***** THE RECORDS
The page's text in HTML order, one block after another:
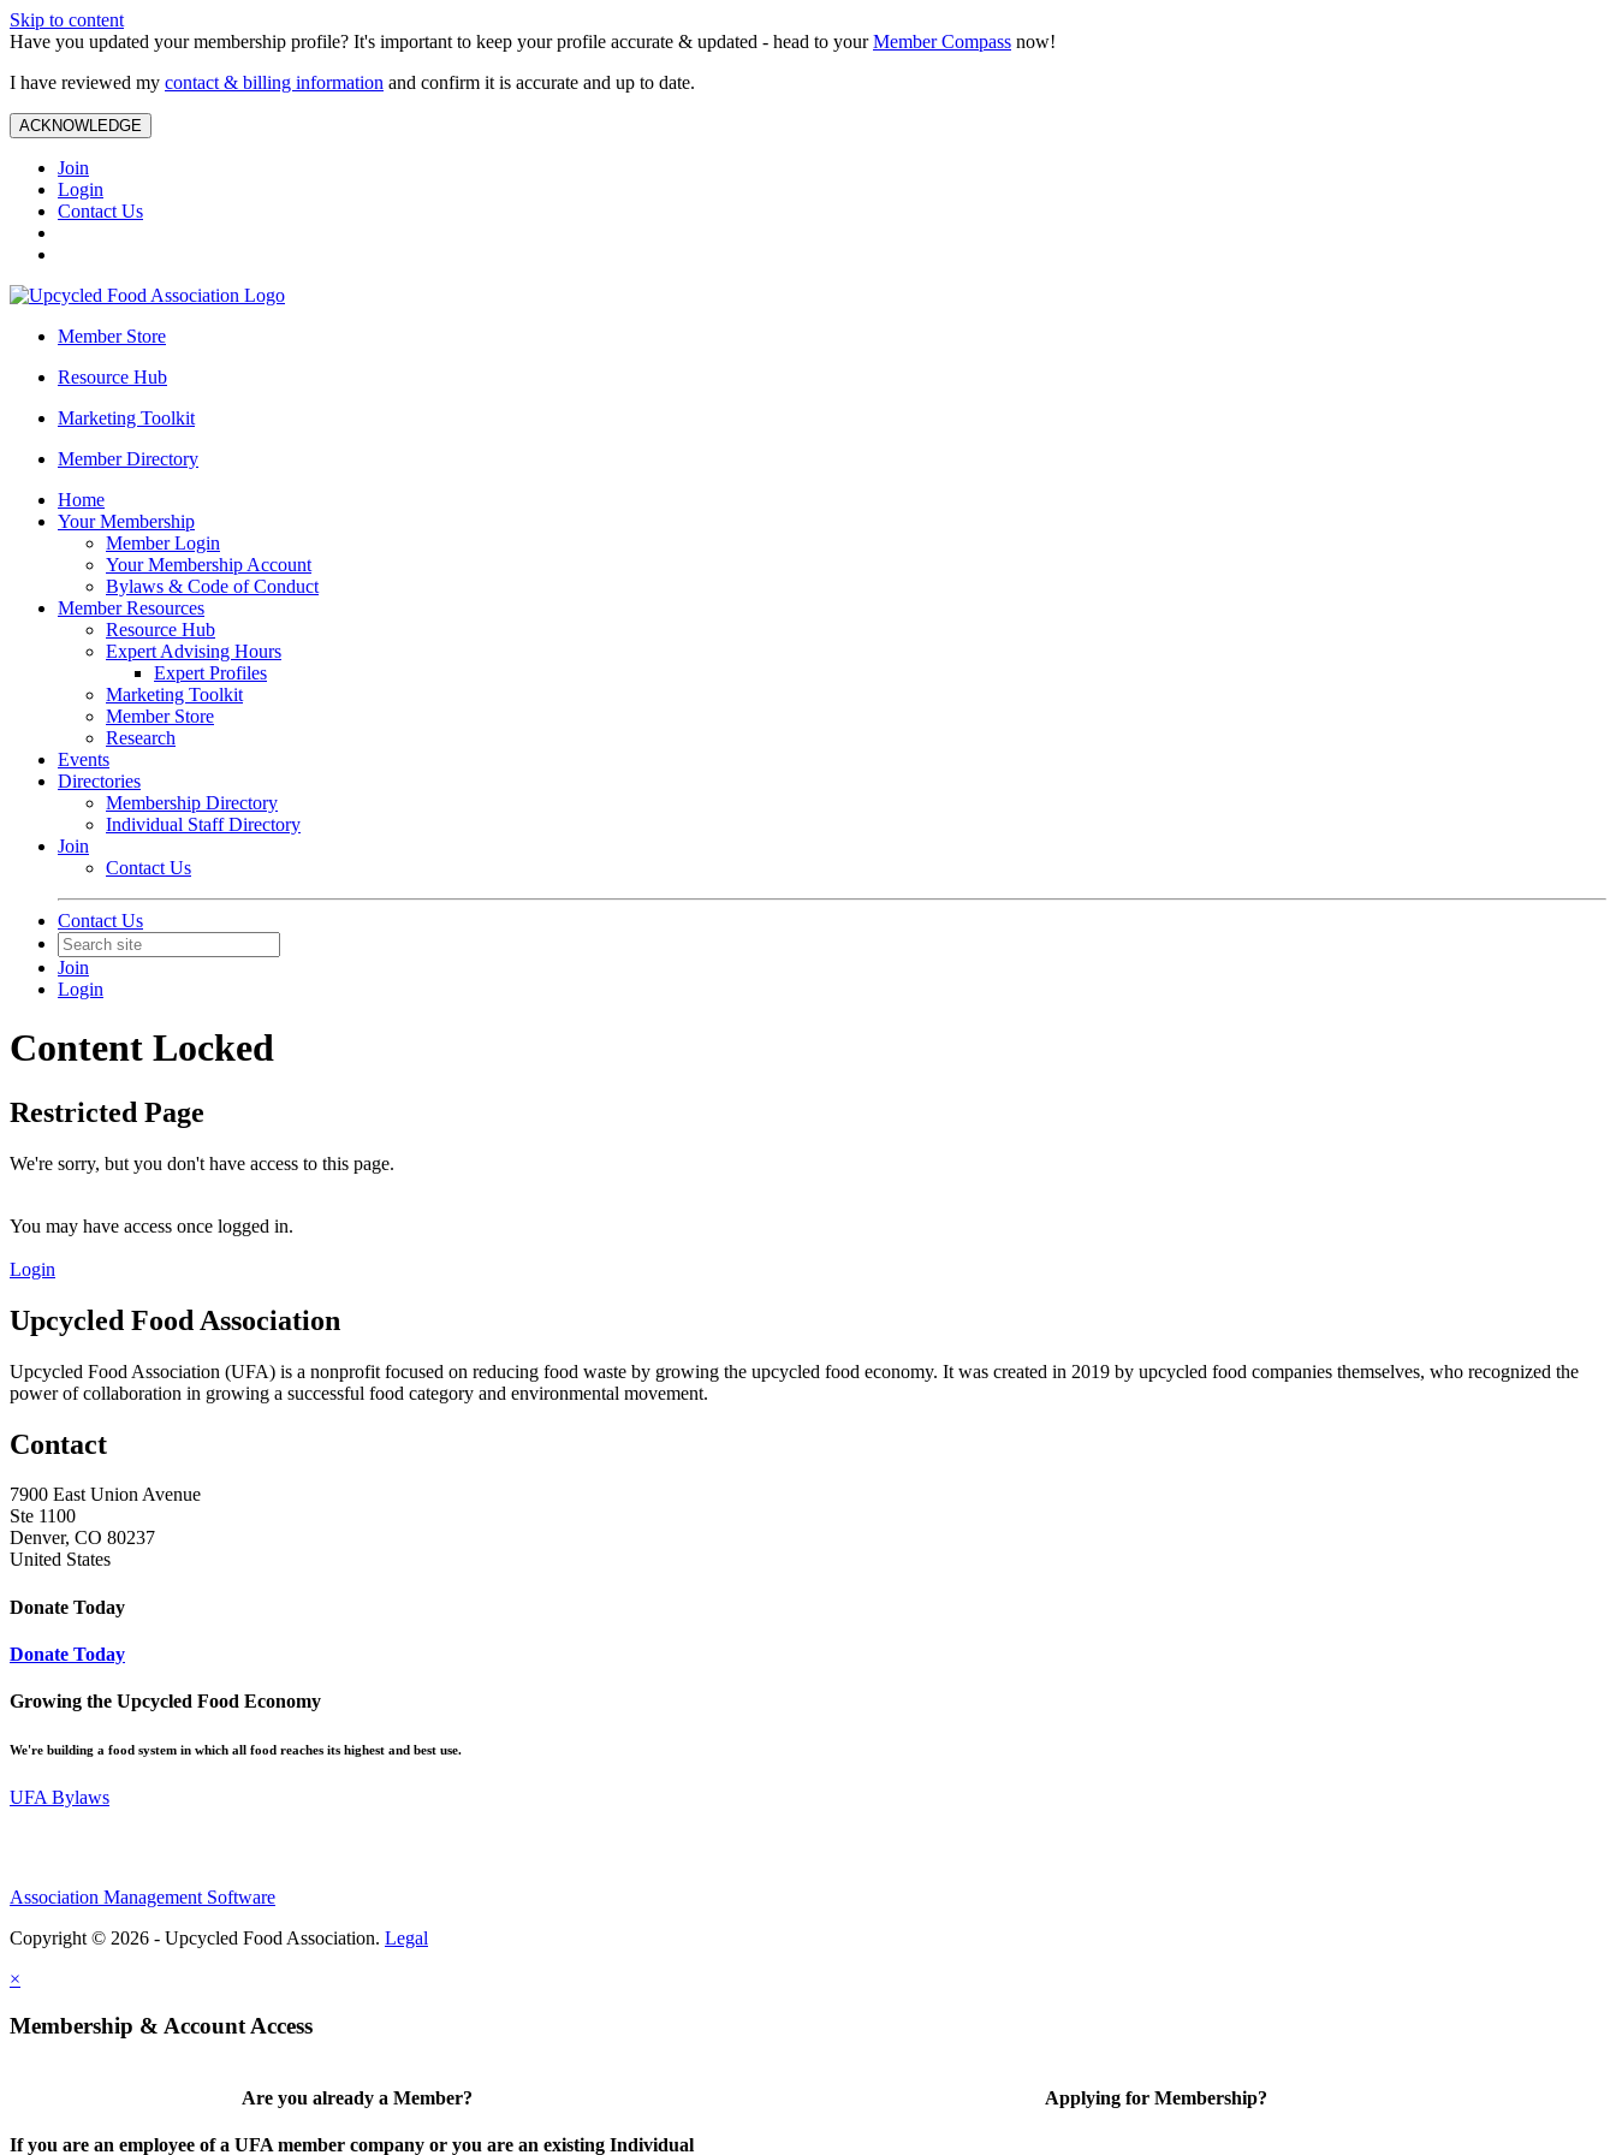
Skip to content
Have you updated your membership profile? It's important to keep your profile accurate & updated - head to yourMember Compass now!
I have reviewed my contact & billing information and confirm it is accurate and up to date.
ACKNOWLEDGE
Join
Login
Contact Us
Member Store
Resource Hub
Marketing Toolkit
Member Directory
Home
Your Membership
Member Login
Your Membership Account
Bylaws & Code of Conduct
Member Resources
Resource Hub
Expert Advising Hours
Expert Profiles
Marketing Toolkit
Member Store
Research
Events
Directories
Membership Directory
Individual Staff Directory
Join
Contact Us
Contact Us
Join
Login
Content Locked
Restricted Page
We're sorry, but you don't have access to this page.
You may have access once logged in.
Login
Upcycled Food Association
Upcycled Food Association (UFA) is a nonprofit focused on reducing food waste by growing the upcycled food economy. It was created in 2019 by upcycled food companies themselves, who recognized the
power of collaboration in growing a successful food category and environmental movement.
Contact
7900 East Union Avenue
Ste 1100
Denver, CO 80237
United States
Donate Today
Donate Today
Growing the Upcycled Food Economy
We're building a food system in which all food reaches its highest and best use.
UFA Bylaws
Association Management Software
Copyright © 2026 - Upcycled Food Association. Legal
×
Membership & Account Access
Are you already a Member?
If you are an employee of a UFA member company or you are an existing Individual
Applying for Membership?
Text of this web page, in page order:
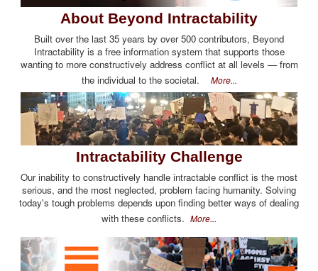
About Beyond Intractability
Built over the last 35 years by over 500 contributors, Beyond
Intractability is a free information system that supports those
wanting to more constructively address conflict at all levels — from
the individual to the societal. More...
Intractability Challenge
Our inability to constructively handle intractable conflict is the most
serious, and the most neglected, problem facing humanity. Solving
today's tough problems depends upon finding better ways of dealing
with these conflicts. More...
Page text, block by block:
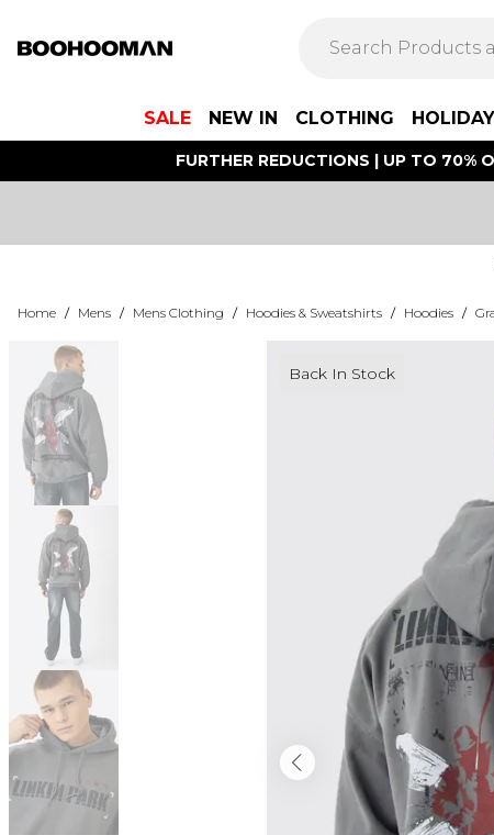
SALE NEW IN CLOTHING
FURTHER REDUCTIONS | UP TO 70%
Home / Mens / Mens Clothing / Hoodies & Sweatshirts / Hoodies /
Back In Stock
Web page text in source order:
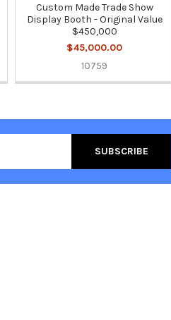
Custom Made Trade Show
Display Booth - Original Value
$450,000
$45,000.00
10759
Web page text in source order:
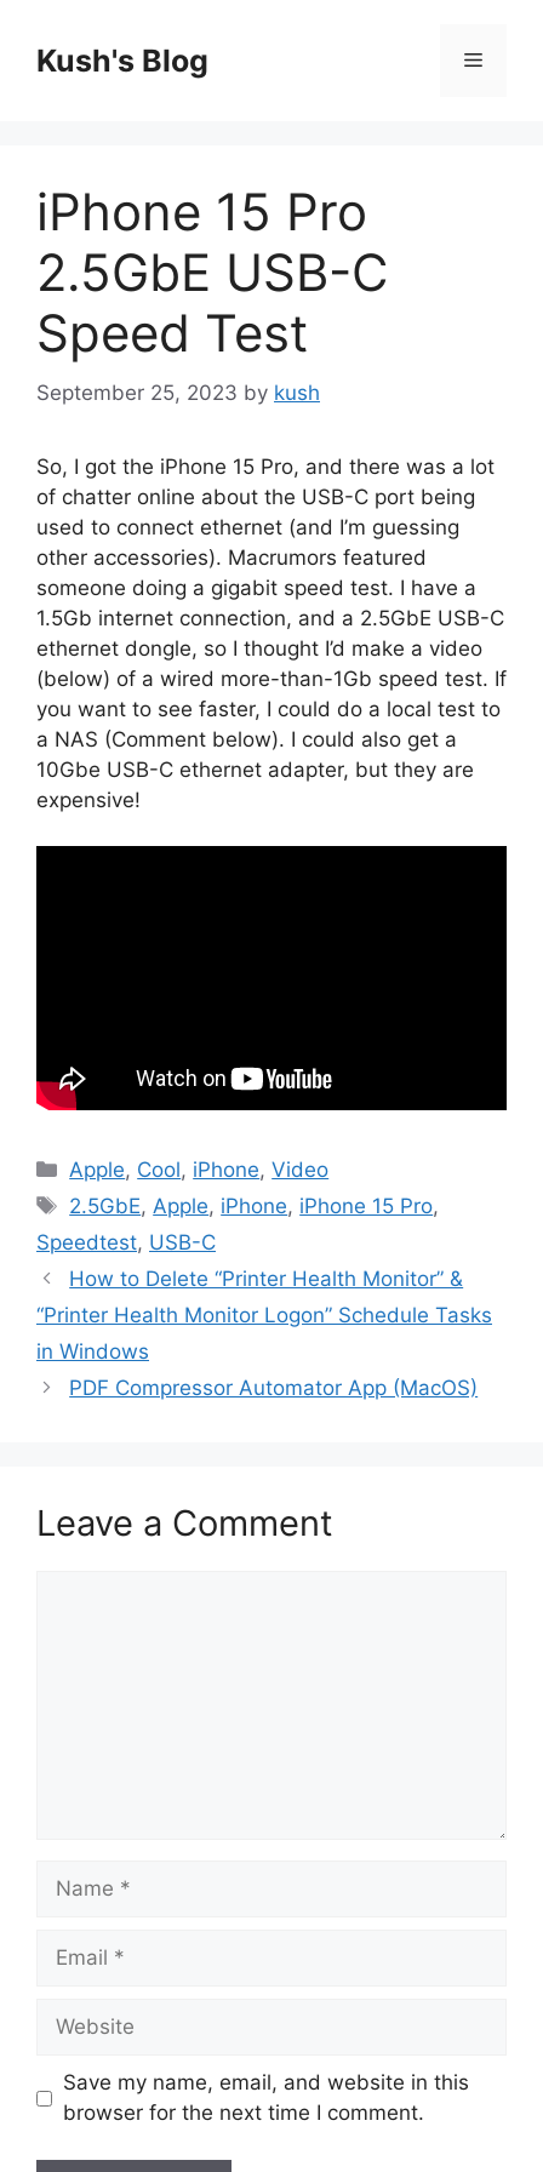
contentKush's Blog Menu
iPhone 15 Pro
2.5GbE USB-C
Speed Test
September 25, 2023 by kush
So, I got the iPhone 15 Pro, and there was a lot
of chatter online about the USB-C port being
used to connect ethernet (and I’m guessing
other accessories). Macrumors featured
someone doing a gigabit speed test. I have a
1.5Gb internet connection, and a 2.5GbE USB-C
ethernet dongle, so I thought I’d make a video
(below) of a wired more-than-1Gb speed test. If
you want to see faster, I could do a local test to
a NAS (Comment below). I could also get a
10Gbe USB-C ethernet adapter, but they are
expensive!
Categories
Apple, Cool, iPhone,Video
Tags
2.5GbE,Apple, iPhone, iPhone 15 Pro,
Speedtest, USB-C
How to Delete “Printer Health Monitor” &
“Printer Health Monitor Logon” Schedule Tasks
in Windows
PDF Compressor Automator App (MacOS)
Leave a Comment
Name
Email
Website
Save my name, email, and website in this
browser for the next time I comment.
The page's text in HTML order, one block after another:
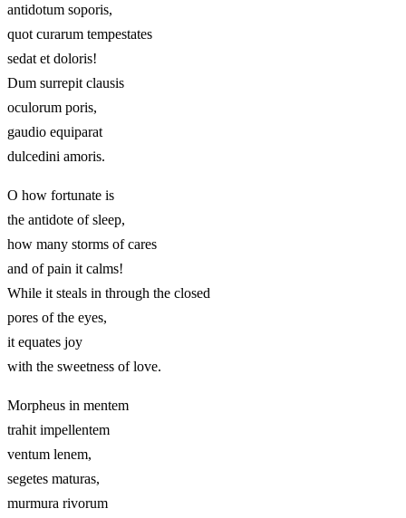
antidotum soporis,
quot curarum tempestates
sedat et doloris!
Dum surrepit clausis
oculorum poris,
gaudio equiparat
dulcedini amoris.
O how fortunate is
the antidote of sleep,
how many storms of cares
and of pain it calms!
While it steals in through the closed
pores of the eyes,
it equates joy
with the sweetness of love.
Morpheus in mentem
trahit impellentem
ventum lenem,
segetes maturas,
murmura rivorum
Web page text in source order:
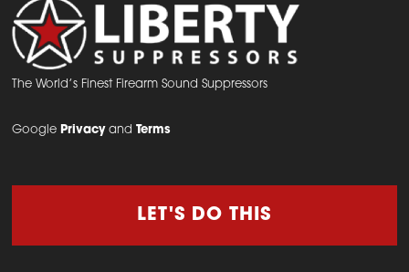
The World’s Finest Firearm Sound Suppressors
Google PrivacyandTerms
LET'S DO THIS
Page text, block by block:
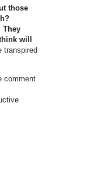
those
They
will
transpired
comment
**********
**EXERCISE DESCRIPTION**
Nothing but the lines above from the one containing "1.5Gb internet connection, and a 2.5GbE USB-C" through the one containing "Apple, Cool, iPhone,Video" should appear in the answer, each repeated exactly.

**YOUR SOLUTION**
1.5Gb internet connection, and a 2.5GbE USB-C
ethernet dongle, so I thought I’d make a video
(below) of a wired more-than-1Gb speed test. If
you want to see faster, I could do a local test to
a NAS (Comment below). I could also get a
10Gbe USB-C ethernet adapter, but they are
expensive!
Categories
Apple, Cool, iPhone,Video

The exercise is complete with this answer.